Le même ou Pierre Moscovici expliquent que l'extension de la TTF aux obligations détournerait les investisseurs du marché obligataire où les taux sont très bas, des taux très bas dont profite l'Etat français pour financer la dette. De plus, cela pénaliserait le financement des entreprises.

 C'est absurde. Les obligations publiques sont achetées une seule fois par les assureurs qui les gardent jusqu'au terme de leur remboursement. Ils ne seront aucunement gênés par une taxe minuscule ; laquelle va au contraire freiner les ardeurs de tous les spéculateurs, banquiers ou non, qui passent leur temps à racheter et revendre pour en tirer des profits instantanés. Même chose pour le financement des entreprises.

 L'hypocrisie sur la délocalisation des activités financières

Enfin nos ministres et banquiers veulent empêcher la taxation des titres mis en pension pour une nuit, ce qui procure aux banques des liquidités à très court terme avec lesquelles elles financent des opérations à long terme, comme le faisaient Dexia et le Crédit immobilier de France juste avant de faire faillite.

 Mais là où l'hypocrisie de nos dirigeants atteint son maximum, c'est qu'en même temps qu'ils prétendent être effrayés par la probable délocalisation des transactions taxées, ils s'emploient à contester le principe de la taxation des transactions à l'origine proposé par la commission européenne, qui est précisément conçue pour lutter contre l'évasion fiscale.

Cela veut dire qu'une banque française est taxée même si elle fait une transaction en dehors de l'Union européenne, par exemple à New York. En complément de ce principe, la Commission veut taxer selon le principe d'émission. Ici, le critère est l'origine de l'instrument, et non pas de l'institution financière.C'est-à-dire qu'une action française vendue à Hongkong par une banque japonaise serait aussi taxée. Le ministère français ne veut appliquer que le principe d'émission.

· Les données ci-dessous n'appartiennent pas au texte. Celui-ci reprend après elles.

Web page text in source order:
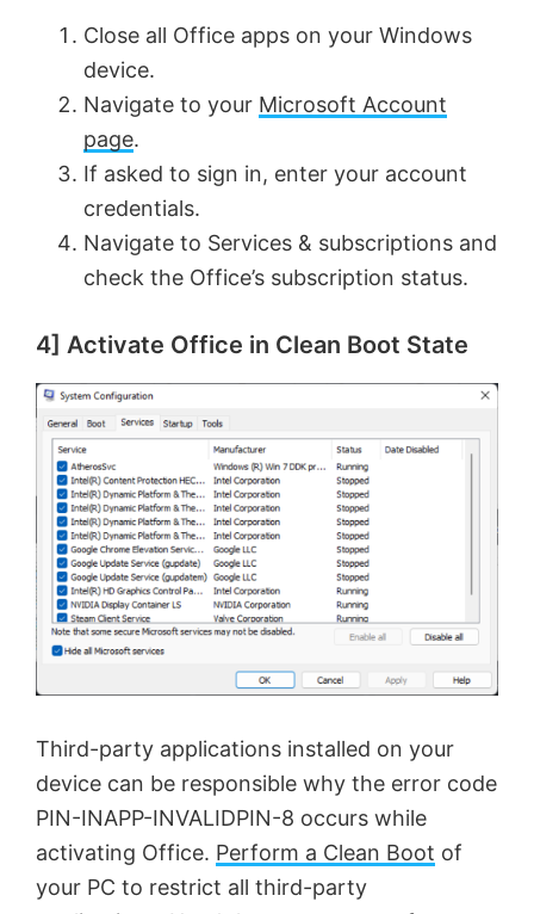
d
e
o
y
V
i
d
e
o
Close all Office apps on your Windows
device.
Navigate to your Microsoft Account
page.
If asked to sign in, enter your account
credentials.
Navigate to Services & subscriptions and
check the Office’s subscription status.
4] Activate Office in Clean Boot State
Third-party applications installed on your
device can be responsible why the error code
PIN-INAPP-INVALIDPIN-8 occurs while
activating Office. Perform a Clean Boot of
your PC to restrict all third-party
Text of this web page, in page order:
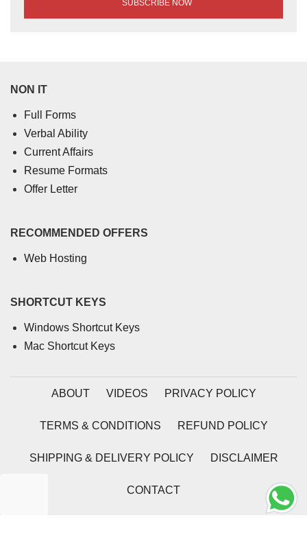
NON IT
Full Forms
Verbal Ability
Current Affairs
Resume Formats
Offer Letter
RECOMMENDED OFFERS
Web Hosting
SHORTCUT KEYS
Windows Shortcut Keys
Mac Shortcut Keys
ABOUT VIDEOS PRIVACY POLICY
TERMS & CONDITIONS REFUND POLICY
SHIPPING & DELIVERY POLICY DISCLAIMER
CONTACT
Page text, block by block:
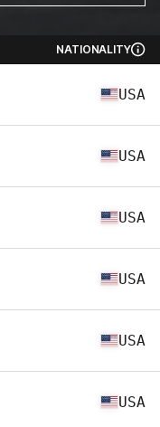
NATIONALITY
USA
USA
USA
USA
USA
USA
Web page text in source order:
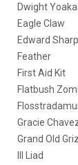
Dwight
Eagle Claw
Edward
Feather
First Aid Kit
Flatbush
Gracie
Grand Old
Ill Liad
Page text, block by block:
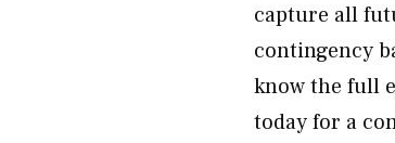
capture all
contingency
know the full
today for a
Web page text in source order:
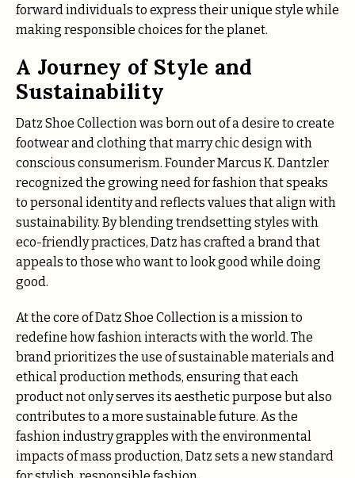
forward individuals to express their unique style while
making responsible choices for the planet.
A Journey of Style and
Sustainability
Datz Shoe Collection was born out of a desire to create
footwear and clothing that marry chic design with
conscious consumerism. Founder Marcus K. Dantzler
recognized the growing need for fashion that speaks
to personal identity and reflects values that align with
sustainability. By blending trendsetting styles with
eco-friendly practices, Datz has crafted a brand that
appeals to those who want to look good while doing
good.
At the core of Datz Shoe Collection is a mission to
redefine how fashion interacts with the world. The
brand prioritizes the use of sustainable materials and
ethical production methods, ensuring that each
product not only serves its aesthetic purpose but also
contributes to a more sustainable future. As the
fashion industry grapples with the environmental
impacts of mass production, Datz sets a new standard
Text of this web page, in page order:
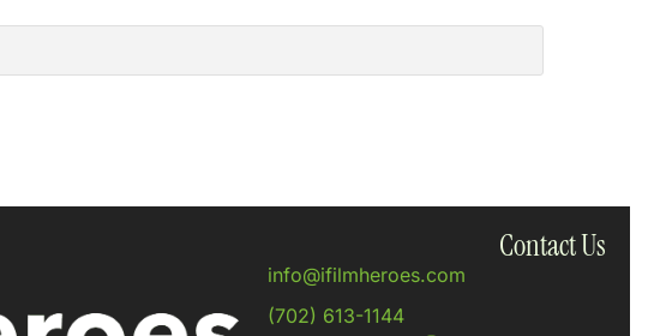
Contact Us
info@ifilmheroes.com
(702) 613-1144

Mais puisque la plupart des produits dérivés sont traités sur des marchés de gré à gré et ne donnent pas lieu à émission, la position française permettrait à une part importante des transactions d'échapper à la taxation.

 La France veut réduire la taxation des dérivés

Enfin, ultime cadeau aux banques et autres spéculateurs, alors que la Commission propose de taxer un produit dérivé selon la valeur nominale couverte par le produit, et non pas selon le prix du produit lui-même, la proposition française ne taxerait que le dérivé, dont l'effet de levier est souvent supérieur à 20, ce qui lui fait propager et amplifier d'autant les risques systémiques ; cela signifierait donc une réduction de la taxe d'au moins 95 %. 

 Après avoir tenté de saborder la proposition européenne de séparation bancaire, nos dirigeants et banquiers français essaient de réduire à néant une taxe qui, outre l'argent bien utile qu'elle rapporterait, aurait l'effet bien utile aussi de réduire les volumes et les profits spéculatifs, qui sont autant de prélèvements indus sur l'économie réelle.

Faisons tout pour les en empêcher.

 

Groupe Banques du Collectif Roosevelt

(*) Le Collectif Roosevelt est un lieu de formation, de débat et de mobilisations citoyennes, cette association a pour but de contribuer à la réflexion sur la naissance d'une société plus juste et plus solidaire, et de formuler des propositions concrètes en ce sens.

Il compte parmi ses fondateurs Curtis Roosevelt, petit-fils de Franklin D. Roosevelt, Stéphane Hessel, Edgar Morin, Michel Rocard et Pierre Larrouturou.